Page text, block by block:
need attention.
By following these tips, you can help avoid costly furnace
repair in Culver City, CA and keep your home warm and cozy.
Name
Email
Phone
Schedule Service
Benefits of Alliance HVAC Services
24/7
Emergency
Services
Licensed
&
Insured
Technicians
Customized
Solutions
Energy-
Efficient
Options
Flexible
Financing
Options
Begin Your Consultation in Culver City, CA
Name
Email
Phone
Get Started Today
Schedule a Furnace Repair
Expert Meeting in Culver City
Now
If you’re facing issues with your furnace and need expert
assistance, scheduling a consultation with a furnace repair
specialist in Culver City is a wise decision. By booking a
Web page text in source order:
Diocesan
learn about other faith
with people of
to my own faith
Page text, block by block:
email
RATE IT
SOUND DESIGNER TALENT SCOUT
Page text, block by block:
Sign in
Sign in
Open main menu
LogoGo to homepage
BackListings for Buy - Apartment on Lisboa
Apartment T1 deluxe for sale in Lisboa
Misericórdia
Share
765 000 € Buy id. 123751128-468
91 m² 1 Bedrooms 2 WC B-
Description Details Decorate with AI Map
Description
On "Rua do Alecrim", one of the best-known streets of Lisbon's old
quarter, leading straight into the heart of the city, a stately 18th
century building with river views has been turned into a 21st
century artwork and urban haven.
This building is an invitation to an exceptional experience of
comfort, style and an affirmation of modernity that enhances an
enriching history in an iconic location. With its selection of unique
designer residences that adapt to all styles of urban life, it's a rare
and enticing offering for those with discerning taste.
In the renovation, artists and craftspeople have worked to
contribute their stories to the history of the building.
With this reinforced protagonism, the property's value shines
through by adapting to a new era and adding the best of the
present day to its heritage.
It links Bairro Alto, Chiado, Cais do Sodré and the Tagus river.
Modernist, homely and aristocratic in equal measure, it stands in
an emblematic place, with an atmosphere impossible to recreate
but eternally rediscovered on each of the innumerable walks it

(WHAT IS NEEDED) Reading through the records above, report each line in which the string "Culver" is found.

(RESULT OF THE TASK)
repair in Culver City, CA and keep your home warm and cozy.
Begin Your Consultation in Culver City, CA
Expert Meeting in Culver City
specialist in Culver City is a wise decision. By booking a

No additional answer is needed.